For each dataset, briefly describe why you picked the dataset and the gathering method (2-3 full sentences), including the names and significance of the variables in the dataset. Show your work (e.g., if using an API to download the data, please include a snippet of your code). 

Load the dataset programmtically into this notebook.

#### City of Vancouver Animal Control Inventory - Lost and Found

This dataset is information from the City of Vancouver where an owner of an animal has reported them as lost. It also tracks those that were either reported as found or were matched by the shelter back to the owner. 

I chose this dataset because it will address what animals were reported as lost within the city. This does not cover every animal that was lost, however it does provide a large sample size for this metro area.
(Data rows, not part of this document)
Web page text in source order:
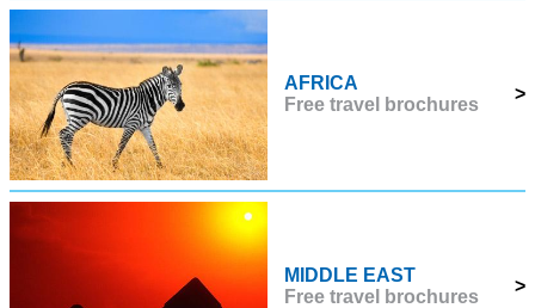
AFRICA
Free travel brochures
>
MIDDLE EAST
Free travel brochures
>
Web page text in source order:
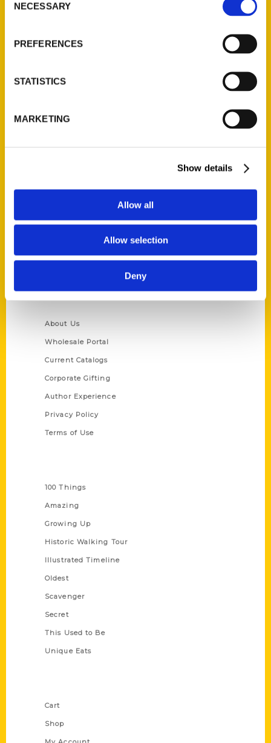
Selection
NECESSARY
PREFERENCES
STATISTICS
MARKETING
Show details
Allow all
Allow selection
Deny
Ask a Question
Quick Links
About Us
Wholesale Portal
Current Catalogs
Corporate Gifting
Author Experience
Privacy Policy
Terms of Use
100 Things
Amazing
Growing Up
Historic Walking Tour
Illustrated Timeline
Oldest
Scavenger
Secret
This Used to Be
Unique Eats
Cart
Shop
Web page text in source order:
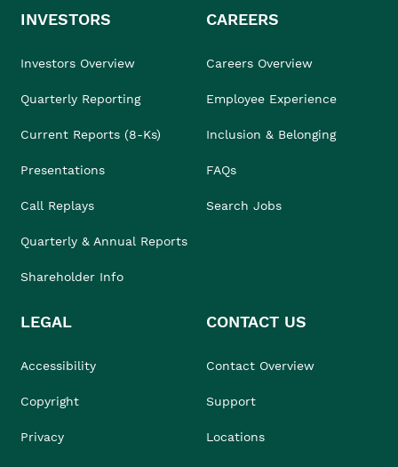
INVESTORS
Investors Overview
Quarterly Reporting
Current Reports (8-Ks)
Presentations
Call Replays
Quarterly & Annual Reports
Shareholder Info
CAREERS
Careers Overview
Employee Experience
Inclusion & Belonging
FAQs
Search Jobs
LEGAL
Accessibility
Copyright
Privacy
CONTACT US
Contact Overview
Support
Locations
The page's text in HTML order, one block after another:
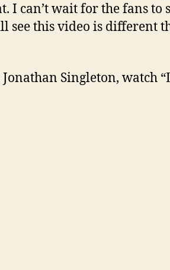
I can’t wait for the fans to
see this video is different
Singleton, watch
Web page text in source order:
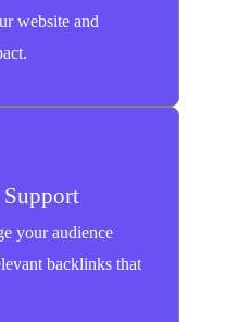
website and
Support
your audience
backlinks that
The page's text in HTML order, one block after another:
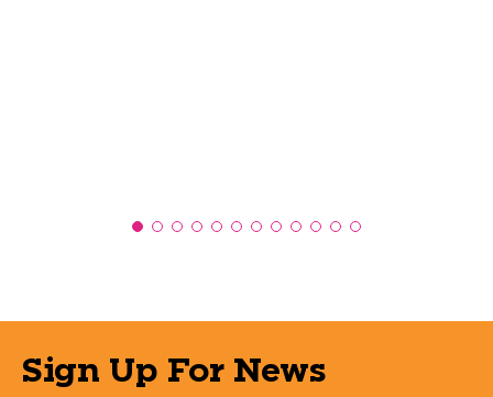
Sign Up For News
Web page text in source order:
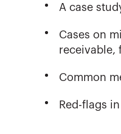
A case
Cases on
receivable,
Common
Red-flags
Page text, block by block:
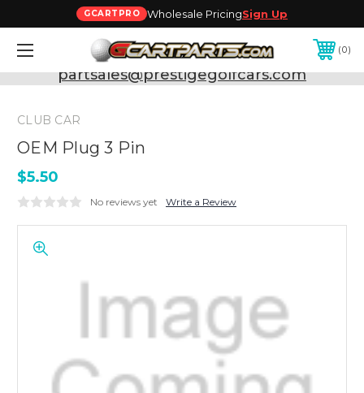
GCARTPRO Wholesale PricingSign Up
0
Need Support? Call:800-493-5288
or Email:
partsales@prestigegolfcars.com
CLUB CAR
OEM Plug 3 Pin
$5.50
No reviews yet Write a Review
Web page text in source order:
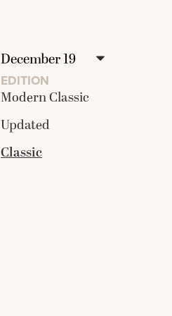
EDITION
Modern Classic
Updated
Classic
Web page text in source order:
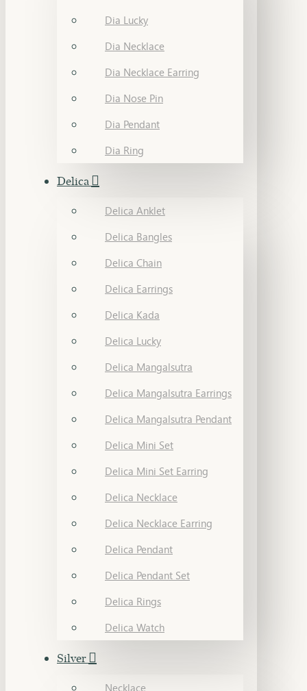
Dia Lucky
Dia Necklace
Dia Necklace Earring
Dia Nose Pin
Dia Pendant
Dia Ring
Delica
Delica Anklet
Delica Bangles
Delica Chain
Delica Earrings
Delica Kada
Delica Lucky
Delica Mangalsutra
Delica Mangalsutra Earrings
Delica Mangalsutra Pendant
Delica Mini Set
Delica Mini Set Earring
Delica Necklace
Delica Necklace Earring
Delica Pendant
Delica Pendant Set
Delica Rings
Delica Watch
Silver
Necklace
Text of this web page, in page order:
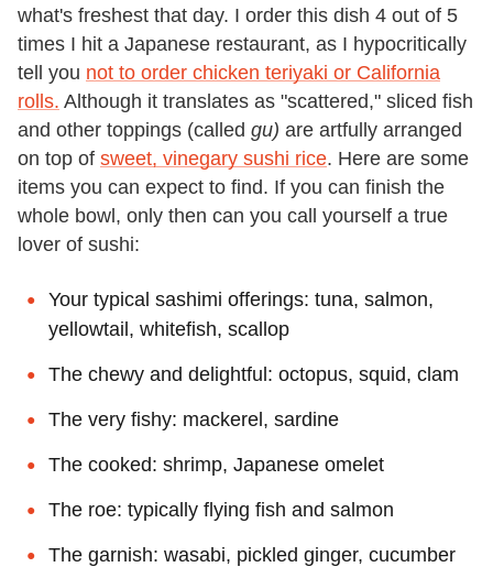
what's freshest that day. I order this dish 4 out of 5
times I hit a Japanese restaurant, as I hypocritically
tell you not to order chicken teriyaki or California
rolls. Although it translates as "scattered," sliced fish
and other toppings (called gu) are artfully arranged
on top of sweet, vinegary sushi rice. Here are some
items you can expect to find. If you can finish the
whole bowl, only then can you call yourself a true
lover of sushi:
Your typical sashimi offerings: tuna, salmon,
yellowtail, whitefish, scallop
The chewy and delightful: octopus, squid, clam
The very fishy: mackerel, sardine
The cooked: shrimp, Japanese omelet
The roe: typically flying fish and salmon
The garnish: wasabi, pickled ginger, cucumber
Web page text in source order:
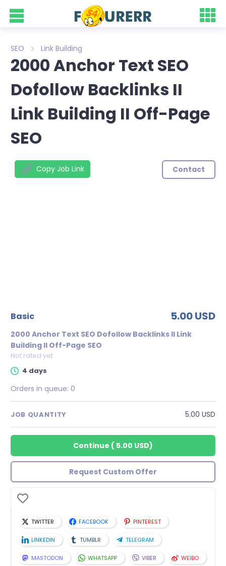
SEO Link Building
2000 Anchor Text SEO
Dofollow Backlinks II
Link Building II Off-Page
SEO
Copy Job Link Contact
basic 5.00 USD
2000 Anchor Text SEO Dofollow Backlinks II Link
Building II Off-Page SEO
Not rated yet
4 days
Orders in queue: 0
JOB QUANTITY 5.00 USD
Continue ( 5.00 USD)
Request Custom Offer
TWITTER FACEBOOK PINTEREST
LINKEDIN TUMBLR TELEGRAM
MASTODON WHATSAPP VIBER WEIBO
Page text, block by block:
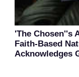
'The Chosen''s
Faith-Based
Acknowledges

Further information on the dataset can be found [here](https://opendata.vancouver.ca/explore/dataset/animal-control-inventory-lost-and-found/information).

Type: JSON

Method: This data was gathered by querying the City of Vancouver's database with the standard Opendatasoft API. I am doing it this way because the data is updated daily, and this guarantees that the most up-to-date information will be used.

Dataset variables:

- *breed* - type of animal or breed that fits best.
- *color* - color of the animal's coat/fur.
- *date* - date that the animal was lost
- *name* - the given name of the animal being tracked (if known).
- *sex* - used to label the biological sex of the animal, as well as if they are spayed or neutered (marked with `F/S` or `M/N` accordingly). `X` = unknown
- *state* - the last state of being for the animal, i.e. `matched` or `lost`.

After some poking around, I found out that without a `group by` statement, the server only returns 100 results. By including a `group by` statement for all of the fields, this should theoretically drop duplicate values. I'm also filtering out anything before `2000-11-17`, as this is the earliest timestamp in the other dataset that will be used.

In [2]:
import requests
import pandas as pd
import json
import datetime

# "lf" is for *l*ost and *f*ound
lf_api_query = "https://opendata.vancouver.ca/api/explore/v2.1/catalog/datasets/animal-control-inventory-lost-and-found/records?where=date%20%3E%20%222000-11-16%22&group_by=date%2C%20breed%2C%20color%2C%20name%2C%20sex%2C%20state&order_by=date&limit=-1"
lf_data = requests.get(lf_api_query)
lf_data.raise_for_status()

In [3]:
lf_json = lf_data.json()

print(lf_json.keys())
print(lf_json['total_count'])

lf_json['results'][0:3]
print(type(lf_json['results']))     # all elements
print(type(lf_json['results'][0]))  # individual element

dict_keys(['total_count', 'results'])
15720
<class 'list'>
<class 'dict'>


Based on our mild digging above, we would want to load specifically the data in the `results` key as a Pandas DataFrame, since `results` is simply a `list` of `dict`'s, which Pandas.DataFrame's constructor can handle.

In [4]:
lf_df = pd.DataFrame(lf_json['results'])

#### City of Vancouver Animal Control Inventory - Register

This dataset is a "general record of each animal that has come into the custody" the City of Vancouver's animal control service.

I chose this dataset to have a record to compare all of the lost and found animals to in the event an animal is reported as lost and the City of Vancouver happens to have them, or someone very much like them, already processed into their database.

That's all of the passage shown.